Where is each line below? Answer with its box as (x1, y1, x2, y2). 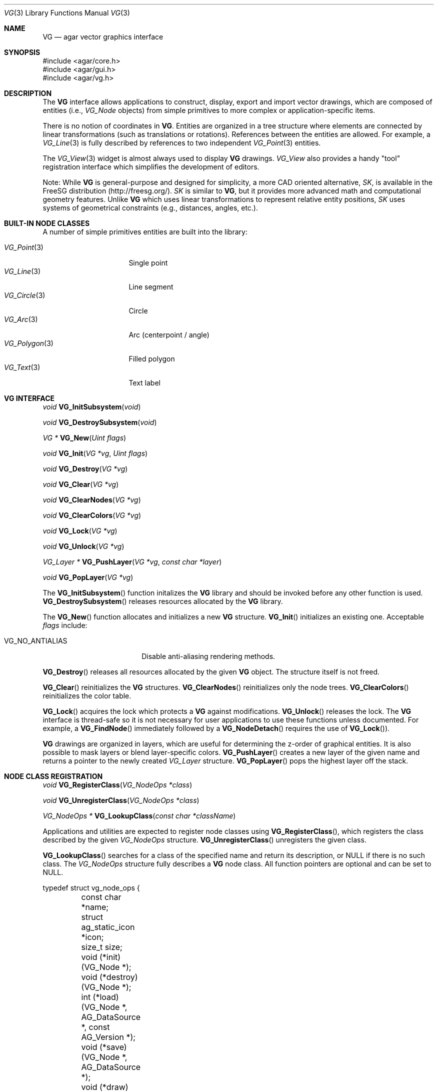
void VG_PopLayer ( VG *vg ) (42, 573, 133, 581)
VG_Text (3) (4, 363, 40, 371)
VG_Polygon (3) (4, 339, 53, 347)
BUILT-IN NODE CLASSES (4, 219, 90, 227)
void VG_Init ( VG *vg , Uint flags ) (42, 449, 148, 457)
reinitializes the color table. (42, 691, 131, 700)
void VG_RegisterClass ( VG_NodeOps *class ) (42, 780, 192, 789)
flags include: (42, 621, 87, 629)
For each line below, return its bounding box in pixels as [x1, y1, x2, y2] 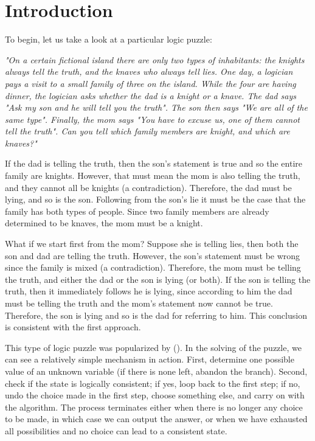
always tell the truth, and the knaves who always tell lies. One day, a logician [5, 65, 293, 78]
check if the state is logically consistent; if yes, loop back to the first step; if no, [5, 377, 300, 389]
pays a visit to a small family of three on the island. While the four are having [5, 77, 296, 89]
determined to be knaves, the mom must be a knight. [5, 217, 203, 229]
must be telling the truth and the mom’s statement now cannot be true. [5, 297, 273, 309]
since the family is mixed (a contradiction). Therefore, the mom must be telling [5, 261, 301, 274]
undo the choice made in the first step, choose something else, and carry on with [5, 389, 305, 401]
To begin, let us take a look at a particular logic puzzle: [5, 33, 212, 46]
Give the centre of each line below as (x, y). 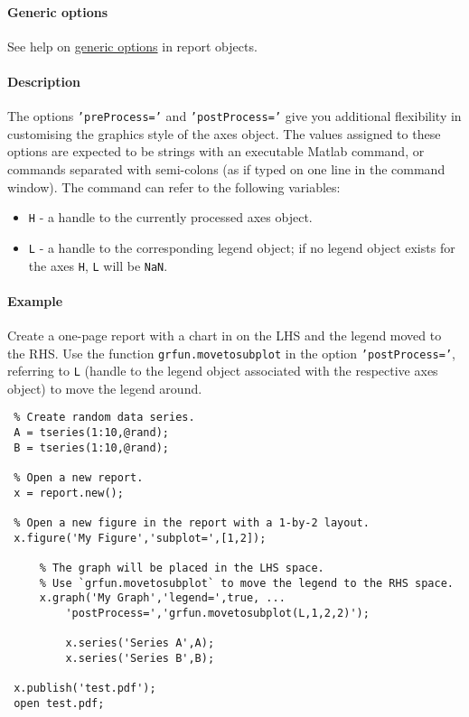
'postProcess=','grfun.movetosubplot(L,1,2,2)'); (217, 614)
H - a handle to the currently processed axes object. (170, 217)
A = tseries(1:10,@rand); (91, 433)
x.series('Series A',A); (140, 643)
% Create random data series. (104, 418)
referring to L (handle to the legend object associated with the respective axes (223, 371)
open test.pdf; (59, 703)
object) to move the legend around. (105, 388)
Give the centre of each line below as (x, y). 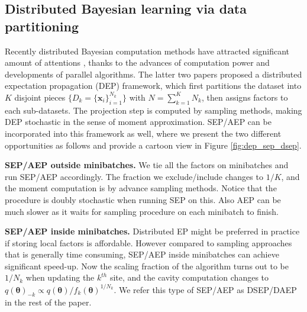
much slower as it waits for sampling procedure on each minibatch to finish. (142, 211)
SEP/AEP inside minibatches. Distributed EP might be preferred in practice (152, 231)
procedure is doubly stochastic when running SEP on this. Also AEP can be (143, 199)
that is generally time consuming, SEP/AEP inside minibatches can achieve (142, 254)
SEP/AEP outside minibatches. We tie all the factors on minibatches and (147, 165)
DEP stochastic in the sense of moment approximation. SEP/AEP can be (138, 122)
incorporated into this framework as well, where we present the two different (143, 133)
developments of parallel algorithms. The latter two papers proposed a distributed (153, 74)
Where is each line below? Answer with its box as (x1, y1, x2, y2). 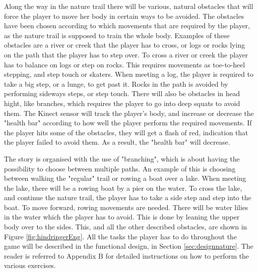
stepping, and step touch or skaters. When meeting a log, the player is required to (4, 69, 254, 79)
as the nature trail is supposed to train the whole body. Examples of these (4, 30, 230, 40)
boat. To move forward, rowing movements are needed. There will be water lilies (4, 202, 248, 212)
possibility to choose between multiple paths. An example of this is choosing (4, 163, 236, 173)
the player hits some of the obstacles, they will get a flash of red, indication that (4, 127, 249, 137)
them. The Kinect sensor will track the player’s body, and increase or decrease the (4, 108, 254, 118)
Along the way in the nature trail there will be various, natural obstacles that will (4, 1, 254, 11)
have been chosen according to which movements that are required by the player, (4, 20, 250, 31)
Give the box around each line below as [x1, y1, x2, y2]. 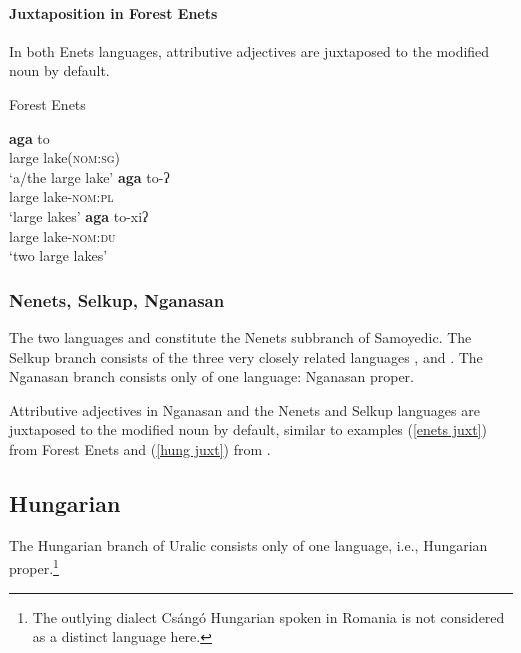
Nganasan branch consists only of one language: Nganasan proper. [9, 366, 414, 387]
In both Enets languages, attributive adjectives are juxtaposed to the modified [9, 40, 490, 61]
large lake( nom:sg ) [9, 147, 121, 168]
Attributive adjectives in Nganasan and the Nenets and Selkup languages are [9, 399, 480, 420]
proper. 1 [9, 555, 59, 578]
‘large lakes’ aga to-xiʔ [9, 205, 149, 226]
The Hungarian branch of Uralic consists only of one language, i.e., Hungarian [9, 534, 488, 555]
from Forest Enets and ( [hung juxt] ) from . [9, 438, 271, 459]
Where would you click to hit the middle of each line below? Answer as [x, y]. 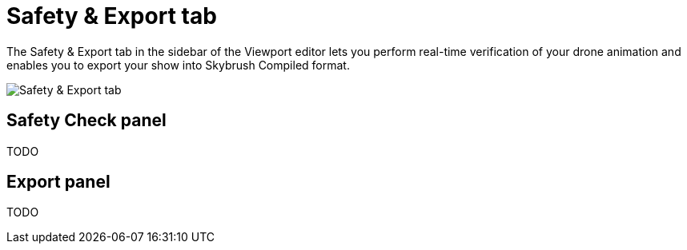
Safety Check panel [86, 121]
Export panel [58, 182]
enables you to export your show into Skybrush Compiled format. [178, 65]
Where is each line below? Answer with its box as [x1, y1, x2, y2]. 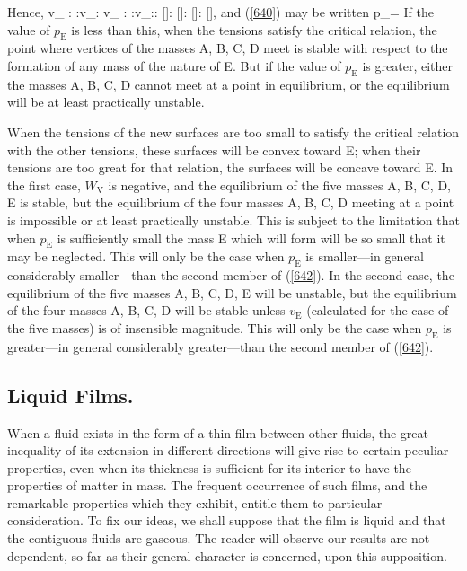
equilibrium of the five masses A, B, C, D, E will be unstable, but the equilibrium [7, 283, 457, 302]
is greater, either [362, 56, 453, 75]
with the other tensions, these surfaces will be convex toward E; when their [7, 140, 421, 159]
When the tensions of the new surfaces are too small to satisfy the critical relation [7, 122, 460, 141]
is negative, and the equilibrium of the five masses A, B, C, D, [108, 175, 451, 194]
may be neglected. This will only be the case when [7, 247, 285, 266]
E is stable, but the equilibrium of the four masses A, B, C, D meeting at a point [7, 193, 454, 212]
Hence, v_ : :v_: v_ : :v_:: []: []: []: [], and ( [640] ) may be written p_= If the [7, 3, 434, 21]
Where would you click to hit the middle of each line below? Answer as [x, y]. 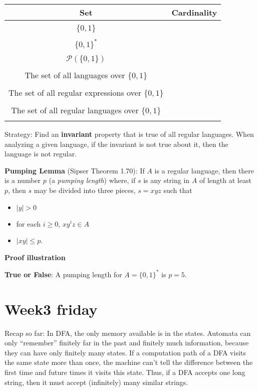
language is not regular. [41, 154]
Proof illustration [35, 257]
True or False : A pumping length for [63, 274]
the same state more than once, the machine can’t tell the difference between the [129, 362]
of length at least [225, 180]
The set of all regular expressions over [75, 92]
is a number [23, 180]
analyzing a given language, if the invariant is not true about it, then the [116, 144]
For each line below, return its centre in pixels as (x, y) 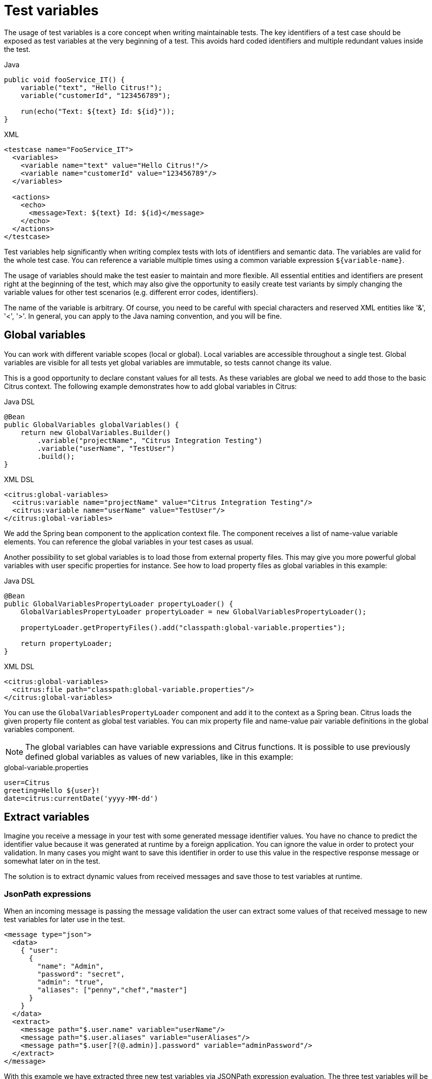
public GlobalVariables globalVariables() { (92, 424)
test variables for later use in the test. (65, 920)
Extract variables (47, 817)
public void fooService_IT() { (65, 79)
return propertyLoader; (66, 643)
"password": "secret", (81, 974)
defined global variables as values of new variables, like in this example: (159, 757)
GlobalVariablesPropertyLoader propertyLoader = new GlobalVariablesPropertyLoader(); (194, 612)
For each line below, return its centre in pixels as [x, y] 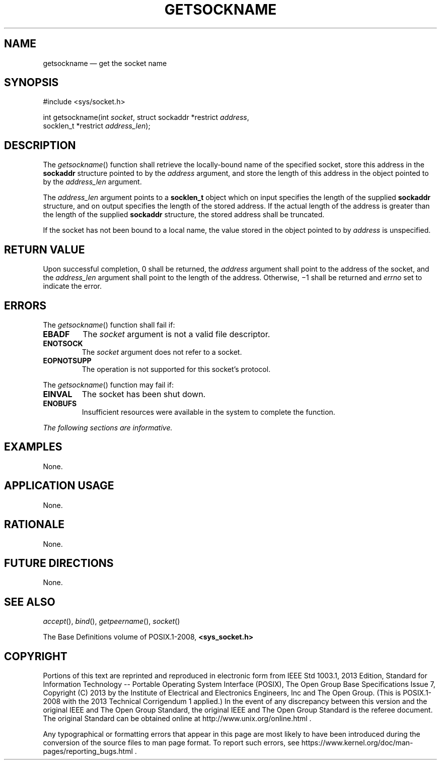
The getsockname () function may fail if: [108, 385]
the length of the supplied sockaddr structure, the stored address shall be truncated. [184, 215]
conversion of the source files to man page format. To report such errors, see [171, 743]
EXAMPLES [33, 447]
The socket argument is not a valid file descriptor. [176, 334]
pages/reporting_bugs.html [88, 751]
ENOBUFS [60, 403]
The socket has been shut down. [144, 394]
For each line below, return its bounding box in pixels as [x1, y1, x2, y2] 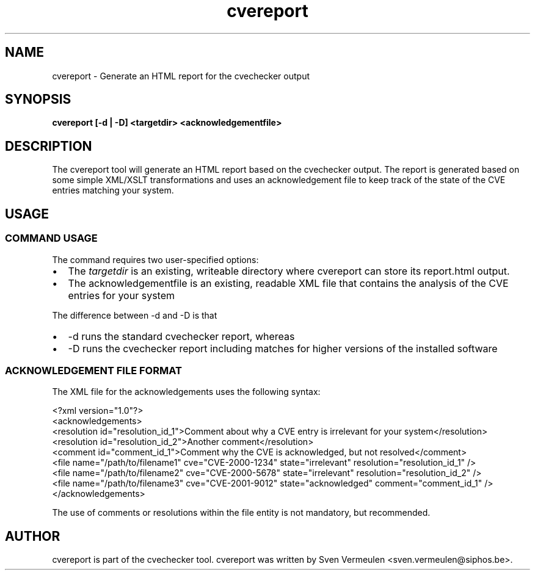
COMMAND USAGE [5, 232, 98, 245]
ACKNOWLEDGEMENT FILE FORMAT [5, 364, 182, 377]
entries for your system [68, 289, 175, 302]
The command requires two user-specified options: [52, 254, 259, 265]
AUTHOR [5, 528, 60, 544]
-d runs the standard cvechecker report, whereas [68, 330, 295, 342]
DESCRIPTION [5, 138, 92, 154]
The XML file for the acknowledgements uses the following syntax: [52, 386, 321, 397]
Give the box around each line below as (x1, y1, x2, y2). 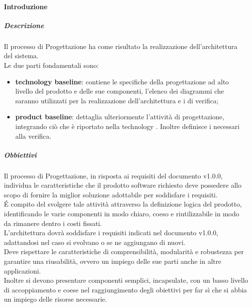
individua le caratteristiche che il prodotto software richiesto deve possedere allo (4, 180, 242, 190)
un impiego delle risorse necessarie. (4, 294, 107, 304)
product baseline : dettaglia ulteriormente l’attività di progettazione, (15, 112, 224, 122)
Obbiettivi (4, 149, 37, 160)
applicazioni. (4, 265, 41, 275)
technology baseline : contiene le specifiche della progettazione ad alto (15, 76, 229, 86)
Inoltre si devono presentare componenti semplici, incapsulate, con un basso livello (4, 275, 248, 285)
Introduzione (4, 1, 47, 11)
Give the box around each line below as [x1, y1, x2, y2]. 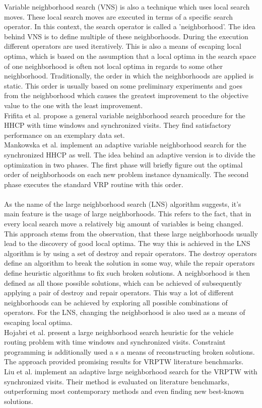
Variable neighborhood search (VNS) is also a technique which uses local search [4, 2, 250, 12]
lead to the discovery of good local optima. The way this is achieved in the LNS [4, 238, 250, 249]
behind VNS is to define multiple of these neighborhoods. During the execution [4, 31, 248, 41]
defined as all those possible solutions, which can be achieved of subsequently [4, 277, 242, 288]
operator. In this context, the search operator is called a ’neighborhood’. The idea [4, 21, 255, 32]
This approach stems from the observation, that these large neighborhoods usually [4, 228, 258, 238]
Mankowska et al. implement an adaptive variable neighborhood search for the [4, 139, 246, 150]
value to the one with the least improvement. [4, 100, 143, 110]
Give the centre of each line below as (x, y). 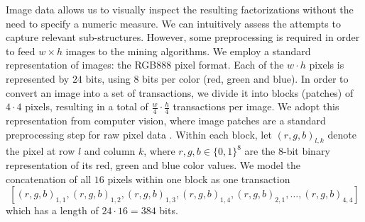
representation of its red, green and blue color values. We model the (153, 164)
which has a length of (52, 210)
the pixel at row (40, 151)
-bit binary (307, 151)
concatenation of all (49, 179)
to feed (21, 51)
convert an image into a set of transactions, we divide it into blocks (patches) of (180, 92)
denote (342, 134)

—————

■ TASK STATEMENT
Reproduce, word for word, everything in the listing above from the line containing "The getsockname ()" down to the line containing "technology baseline : contiene", both of them included. No pictures.

■ EXERCISE RESULT
The getsockname () function may fail if: [108, 385]
the length of the supplied sockaddr structure, the stored address shall be truncated. [184, 215]
conversion of the source files to man page format. To report such errors, see [171, 743]
EXAMPLES [33, 447]
The socket argument is not a valid file descriptor. [176, 334]
pages/reporting_bugs.html [88, 751]
ENOBUFS [60, 403]
The socket has been shut down. [144, 394]
For each line below, return its bounding box in pixels as [x1, y1, x2, y2] 
COMMAND USAGE [5, 232, 98, 245]
ACKNOWLEDGEMENT FILE FORMAT [5, 364, 182, 377]
entries for your system [68, 289, 175, 302]
The command requires two user-specified options: [52, 254, 259, 265]
AUTHOR [5, 528, 60, 544]
-d runs the standard cvechecker report, whereas [68, 330, 295, 342]
DESCRIPTION [5, 138, 92, 154]
The XML file for the acknowledgements uses the following syntax: [52, 386, 321, 397]
Give the box around each line below as (x1, y1, x2, y2). 
individua le caratteristiche che il prodotto software richiesto deve possedere allo (4, 180, 242, 190)
un impiego delle risorse necessarie. (4, 294, 107, 304)
product baseline : dettaglia ulteriormente l’attività di progettazione, (15, 112, 224, 122)
Obbiettivi (4, 149, 37, 160)
applicazioni. (4, 265, 41, 275)
technology baseline : contiene le specifiche della progettazione ad alto (15, 76, 229, 86)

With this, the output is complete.